4th – 19th November
Henrik Jacob, born in Dresden, was 17 years old when the Berlin Wall came down and less than a year after that his country, the former GDR, was relegated to the pages of history. One can only imagine today what it must have been like to come of age in GDR at a time of such a complete sociopolitical upheaval, followed by the death of a state and a whole system of thought. Whether this experience spurred Henrik Jacob to choose to make art as a career is a question probably best left open, but the mild and humorous pictorial persuasions that populate his work owe much to the absurdity that came from the collapse of the Eastern bloc and what led it to exist in the first place.
After graduating from the Academy of Fine Arts in Bremen in 2001, Henrik Jacob moved to Berlin and began working with several long-term art projects, which include a series of drawings entitled “eddings”. Emanating from bad German advertising, general cheap thrills and a propensity for playing on words, these drawings combine to form a sprawling world of mysterious and absurd imagery. Even though these works arrive from a single vantage point, they are also strangely generous and open-ended. One could consider the “eddings” as one-liners, yet for their confident draftsmanship they have a staying power that lingers long after they have dispensed their initial effect. The artist has tapped into the classic modes of representation as experienced in 18th century prints and engravings and also drawing as perceived prior to the invention and spread of photographic techniques in the mid-19th century. The ongoing themes of the “eddings” act as a window to the everyday illogicality we have all experienced at some point in our lives.
Another project is called “rubbings.” These works replicate the act of drawing, but are created from the transfer of photographic newsprint onto architectural paper. The source material is always specifically chosen from the “quasi-intellectual” magazine Der Spiegel. This German weekly magazine is notorious for elevating tabloid style drama into high-culture and is favored mainly by German conservatives. Der Spiegel gives license to low-culture by representing it from a disinterested and elevated viewpoint, thus reversing the usual process of downgrading serious news to, in common parlance “cheap thrills”. The images, having undergone Henrik Jacob’s treatment have a three-dimensional, almost sculptural quality to them as the artist resets their content as floating tableau’s, now released from their original context. His intervention in the image, by only transferring a bare minimum of visual information, invites us to suspend our disbelief in pictorial truth to the point of the absurd.
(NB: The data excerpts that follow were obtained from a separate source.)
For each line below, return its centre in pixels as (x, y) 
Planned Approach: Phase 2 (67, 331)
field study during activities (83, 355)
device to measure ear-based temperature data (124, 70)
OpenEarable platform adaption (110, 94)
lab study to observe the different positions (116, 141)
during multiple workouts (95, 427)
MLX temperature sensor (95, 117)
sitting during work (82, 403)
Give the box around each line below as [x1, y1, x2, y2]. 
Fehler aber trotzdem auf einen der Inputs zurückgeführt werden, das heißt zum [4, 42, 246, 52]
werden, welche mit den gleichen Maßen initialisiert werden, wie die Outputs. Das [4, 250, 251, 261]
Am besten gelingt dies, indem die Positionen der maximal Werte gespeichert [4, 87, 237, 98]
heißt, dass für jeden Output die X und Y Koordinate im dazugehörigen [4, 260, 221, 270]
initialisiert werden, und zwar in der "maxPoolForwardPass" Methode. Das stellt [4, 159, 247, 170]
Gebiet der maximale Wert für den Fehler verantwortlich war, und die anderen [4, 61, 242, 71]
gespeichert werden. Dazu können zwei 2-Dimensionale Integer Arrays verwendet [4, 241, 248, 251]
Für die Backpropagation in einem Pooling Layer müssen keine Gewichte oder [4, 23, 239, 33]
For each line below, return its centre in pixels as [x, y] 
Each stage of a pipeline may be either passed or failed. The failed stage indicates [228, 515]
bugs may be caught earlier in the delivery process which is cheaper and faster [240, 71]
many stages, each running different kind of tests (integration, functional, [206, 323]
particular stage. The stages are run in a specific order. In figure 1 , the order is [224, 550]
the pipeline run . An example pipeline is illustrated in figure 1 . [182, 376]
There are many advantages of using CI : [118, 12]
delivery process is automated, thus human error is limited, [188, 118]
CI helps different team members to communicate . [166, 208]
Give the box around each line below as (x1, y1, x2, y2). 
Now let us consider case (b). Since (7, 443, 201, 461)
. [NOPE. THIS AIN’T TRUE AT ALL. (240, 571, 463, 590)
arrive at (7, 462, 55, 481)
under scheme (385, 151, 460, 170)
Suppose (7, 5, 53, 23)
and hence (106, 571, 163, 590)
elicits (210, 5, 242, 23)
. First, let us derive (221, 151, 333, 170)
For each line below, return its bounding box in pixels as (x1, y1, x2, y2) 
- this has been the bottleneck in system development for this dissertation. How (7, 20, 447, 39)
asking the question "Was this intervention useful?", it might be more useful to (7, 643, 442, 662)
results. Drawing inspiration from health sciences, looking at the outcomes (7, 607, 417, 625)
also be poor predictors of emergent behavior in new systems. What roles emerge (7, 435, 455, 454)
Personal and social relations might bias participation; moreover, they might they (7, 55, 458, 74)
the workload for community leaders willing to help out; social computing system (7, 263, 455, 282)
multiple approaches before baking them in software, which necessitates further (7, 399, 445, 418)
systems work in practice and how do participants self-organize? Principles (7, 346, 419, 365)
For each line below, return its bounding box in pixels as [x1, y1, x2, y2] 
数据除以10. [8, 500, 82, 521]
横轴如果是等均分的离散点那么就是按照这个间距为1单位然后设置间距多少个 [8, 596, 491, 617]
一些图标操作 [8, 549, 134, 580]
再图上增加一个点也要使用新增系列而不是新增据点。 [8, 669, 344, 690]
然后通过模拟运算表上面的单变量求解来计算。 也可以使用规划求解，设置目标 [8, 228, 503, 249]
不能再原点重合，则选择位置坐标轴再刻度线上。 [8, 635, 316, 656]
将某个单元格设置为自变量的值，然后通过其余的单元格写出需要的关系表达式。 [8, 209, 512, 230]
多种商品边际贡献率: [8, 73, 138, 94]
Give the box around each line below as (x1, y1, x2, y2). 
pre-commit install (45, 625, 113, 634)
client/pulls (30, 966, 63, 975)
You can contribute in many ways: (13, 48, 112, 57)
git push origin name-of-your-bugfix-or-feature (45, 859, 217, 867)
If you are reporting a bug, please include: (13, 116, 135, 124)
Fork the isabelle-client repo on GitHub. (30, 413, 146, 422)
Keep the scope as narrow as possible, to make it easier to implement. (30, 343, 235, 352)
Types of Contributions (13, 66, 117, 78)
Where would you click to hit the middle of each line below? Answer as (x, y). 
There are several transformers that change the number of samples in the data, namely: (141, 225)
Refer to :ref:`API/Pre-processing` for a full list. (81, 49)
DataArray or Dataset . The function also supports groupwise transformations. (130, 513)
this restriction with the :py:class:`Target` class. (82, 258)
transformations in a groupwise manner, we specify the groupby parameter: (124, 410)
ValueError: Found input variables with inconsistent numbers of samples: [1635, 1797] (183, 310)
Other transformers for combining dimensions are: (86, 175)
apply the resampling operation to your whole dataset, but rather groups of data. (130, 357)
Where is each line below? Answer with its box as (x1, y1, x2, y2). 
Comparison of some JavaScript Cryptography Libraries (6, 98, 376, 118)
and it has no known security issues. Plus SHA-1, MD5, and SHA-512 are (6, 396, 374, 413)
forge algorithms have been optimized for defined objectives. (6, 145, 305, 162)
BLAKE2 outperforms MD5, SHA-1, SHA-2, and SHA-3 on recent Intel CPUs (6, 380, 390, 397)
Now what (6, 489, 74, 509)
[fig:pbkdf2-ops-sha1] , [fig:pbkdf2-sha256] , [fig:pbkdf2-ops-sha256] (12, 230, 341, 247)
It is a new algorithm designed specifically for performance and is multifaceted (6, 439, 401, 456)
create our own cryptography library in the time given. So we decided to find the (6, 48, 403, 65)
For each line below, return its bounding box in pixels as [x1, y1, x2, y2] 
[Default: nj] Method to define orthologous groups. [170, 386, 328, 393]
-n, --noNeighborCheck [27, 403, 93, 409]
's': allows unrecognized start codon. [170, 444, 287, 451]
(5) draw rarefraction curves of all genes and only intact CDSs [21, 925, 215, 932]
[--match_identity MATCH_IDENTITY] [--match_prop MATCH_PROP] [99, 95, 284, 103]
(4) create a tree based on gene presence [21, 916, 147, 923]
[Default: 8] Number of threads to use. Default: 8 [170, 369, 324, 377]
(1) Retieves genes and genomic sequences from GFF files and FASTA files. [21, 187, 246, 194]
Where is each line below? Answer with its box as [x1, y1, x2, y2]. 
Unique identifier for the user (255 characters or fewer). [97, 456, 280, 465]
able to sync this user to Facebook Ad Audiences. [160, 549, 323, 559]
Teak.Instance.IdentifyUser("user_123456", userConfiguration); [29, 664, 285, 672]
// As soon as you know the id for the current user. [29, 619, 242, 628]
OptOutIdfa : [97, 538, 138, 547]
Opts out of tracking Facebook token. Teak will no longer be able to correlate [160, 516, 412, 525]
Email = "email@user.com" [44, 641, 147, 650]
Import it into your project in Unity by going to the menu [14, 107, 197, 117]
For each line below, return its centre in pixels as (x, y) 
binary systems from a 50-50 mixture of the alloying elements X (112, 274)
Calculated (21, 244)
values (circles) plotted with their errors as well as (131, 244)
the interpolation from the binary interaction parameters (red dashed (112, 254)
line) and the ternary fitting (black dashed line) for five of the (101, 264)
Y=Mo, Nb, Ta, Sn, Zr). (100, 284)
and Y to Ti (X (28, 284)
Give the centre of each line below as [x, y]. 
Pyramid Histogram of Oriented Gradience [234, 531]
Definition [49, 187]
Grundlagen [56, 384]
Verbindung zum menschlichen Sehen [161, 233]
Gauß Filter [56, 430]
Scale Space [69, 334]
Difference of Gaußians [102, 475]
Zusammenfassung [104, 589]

The main project that has engaged the artist throughout his career is his investigation how familiar pictures from popular culture are constructed and what lies behind our desire to give them credence. This series, called “knete” is a manifestation of what happens when one approaches image making from an entirely novel viewpoint and methodology. The “knete” series are in fact, hand-sculpted images, made entirely from black, gray and white modeling clay that appear, at first glance, to be blurry photographs. The artist is playing with our senses: our eyes want to “flatten” his pictures, to reduce them to reproductions of the photographic source from which they originate. But each piece of modeling clay that makes up the final picture has been painstakingly applied by the artist to build up a believable image. Our concept of image making is forced to take a detour under Henrik Jacob’s playful ‘in and out’, ‘back to front’ and ‘upside-down’ handling. His images are not photographs and they are not paintings. Yet we see them as images, but are they sculpture? The artist’s handling of the picture plane in the “knete” series suggests a closet sculptor, caught in a painter’s body. It is clever, when we find ourselves subscribing to Henrik Jacob’s play on image making, but we are never deceived. Instead, as onlookers, we are invited to share in the open-ended theater of everyday psychodrama, obsessively and compulsively embossed by the artist’s thumbprints.